Arrow's Impossibility Theorem is false if the set of agents is infinite

This is a standard result which I had heard about and mentioned in my earlier post on Arrow’s Theorem. Fishburn’s paper where this was first proven is behind an Elsevier paywall, but the result does not seem too hard to prove. Here is an attempt.

UPDATE (2013/10/29). Got a look at Fishburn. He doesn’t mention ultrafilters by name but uses the equivalent formulation of a finitely additive 0-1 probability measure. Apparently a better reference for the ultrafilter treatment is Kirman, Alan P., and Dieter Sondermann. “Arrow’s theorem, many agents, and invisible dictators.” Journal of Economic Theory 5, no. 2 (1972): 267-277, but that too is behind a paywall.

The existence of non-principal ultrafilters

Let $X$ be the set of agents which is infinite. Let $\mathscr{F}$ be the collection of subsets of $X$ whose complements are finite. This is a filter.

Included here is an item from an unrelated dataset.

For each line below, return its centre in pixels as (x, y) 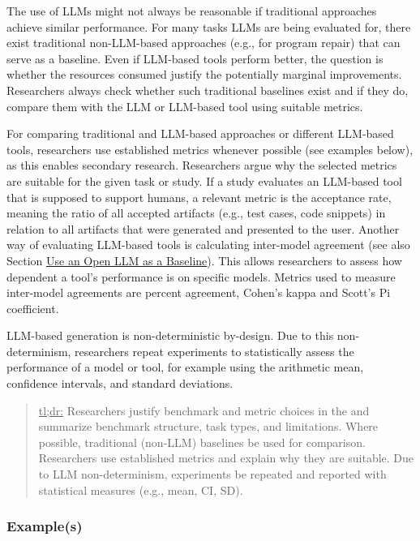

It dosen’t contain the null set since $X$ is infinite (this is the crucial step that will not work for a finite set). The other filter properties are easy to check.

We know from the ultrafilter lemma (which is an easy consequence of Zorn’s Lemma) that there exists an ultrafilter $\mathscr{U}$ over $X$ of which $\mathscr{F}$ is a subset. For every $\alpha \in X$ the set $\{\alpha\}^c$ belongs to $\mathscr{F}$ and hence $\mathscr{U}$ . Since a filter contains either a set or its complement $\{\alpha\} \notin \mathscr{U}$ .

Thus $\mathscr{U}$ is not a principal ultrafilter.

We choose some non-principal ultrafilter $\mathscr{U}$ over $X$ (we have shown that at least one exists) and keep it fixed for the rest of our analysis.

For any alternatives $x$ and $y$ we specify the social preference $x \succ y$ if and only if there is a set $A \in \mathscr{U}$ such that $x \succ_\alpha y$ for all $\alpha \in \mathscr{U}$ .

We show that the social preference relation defined thus satisfies the conditions for a strong ordering.

Asymmetric: $x \succ y \Rightarrow y \nsucc x$

Suppose there are two alternatives $x$ and $y$ such that both $x \succ y$ and $y \succ x$ . Then there must exist sets $A$ and $B$ in $\mathscr{U}$ such that $x \succ_\alpha y$ for all $\alpha \in A$ and $y \succ_\beta x$ for all $\beta \in B$ . Since $\mathscr{U}$ is a filter, $(A \cap B)$ lies in $\mathscr{U}$ and is nonempty. For agents $\gamma$ in this set we must have both $x \succ_\gamma y$ and $y \succ_\gamma x$ which is not possible by the asymmetry of individual preferences.

Negatively transitive: $x \nsucc y$ and $y \nsucc z$ implies $x \nsucc z$ .

For any two alternatives $u$ and $v$ we define the set $P(u,v) = \{\xi \in X \mid u \succ_\xi v\}.$ From our defintion of social preferences $u \succ v$ iff $P(u,v) \in \mathscr{U}$ . Since an ultrafilter contains either a set or its complement it follows that $u \nsucc v$ iff $[P(u,v)]^c \in \mathscr{U}$ .

Suppose $x \nsucc y$ and $y \nsucc z$ . Then $[P(x,y)]^c \in \mathscr{U}$ and $[P(y,z)]^c \in \mathscr{U}$ . From the finite intersection property of filters $([P(x,y)]^c \cap [P(y,z)]^c) \in \mathscr{U}.$ From the negative transitivity of individual preferences $[P(x,z)]^c \supset ([P(x,y)]^c \cap [P(y,z)]^c)$ We have shown that the set on the right-hand side of the above equation belongs to $\mathscr{U}$ . Since a filter contains a set if it contains one of its subsets, it follows that $[P(x,z)]^c$ also belongs to $\mathscr{U}$ .

Hence we have shown that $x \nsucc z$ .

Arrow’s Conditions

We verify that the social preference relation we have defined satisfies all the four properties that Arrow’s Impossibility Theorem says are impossible to satisfy with a finite set of alternatives with more than two elements.

Paretian Property

Follows from the fact that from the definition of a filter $X \in \mathscr{U}$ .

Universal Domain

We have not put any restrictions on individual preferences.

Independence of Irrelevant Alternatives

Our definition of social preferences over alternatives $x$ and $y$ makes use of individual preferences only over $x$ and $y$ .

Nondictatorial

Consider an arbitrary agent $\alpha$ . Consider the following pattern of individual preferences $\begin{align*} x \succ_\alpha y\\ y \succ_\beta x&\qquad \beta \neq \alpha \end{align*}$

By construction $\{\alpha\}^c \in \mathscr{U}$ . It follows from our definition of social preferences that $y \succ x$ . This shows that $\alpha$ is not a dictator.